=== Assigned task ===
Omitting all pictures, print the lines of the listing from the one containing "The page's text" through the final line, both ends included, with no other text.

=== Record excerpts ===
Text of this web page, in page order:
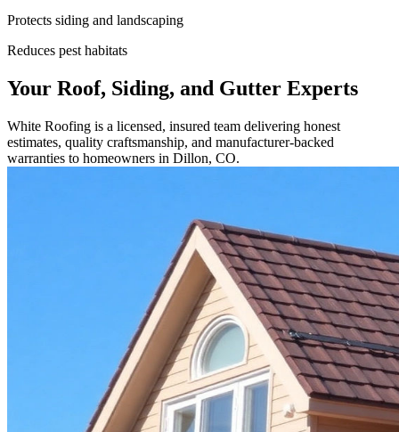
Protects siding and landscaping
Reduces pest habitats
Your Roof, Siding, and Gutter Experts
White Roofing is a licensed, insured team delivering honest
estimates, quality craftsmanship, and manufacturer-backed
warranties to homeowners in Dillon, CO.
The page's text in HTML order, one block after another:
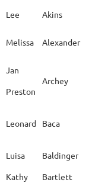
Kim
Melissa
Lee Akins
Melissa Alexander
Jan
Preston
Archey
Leonard Baca
Luisa Baldinger
Kathy
Bartlett

=== Solved problem ===
The page's text in HTML order, one block after another:
Kim
Melissa
Lee Akins
Melissa Alexander
Jan
Preston
Archey
Leonard Baca
Luisa Baldinger
Kathy
Bartlett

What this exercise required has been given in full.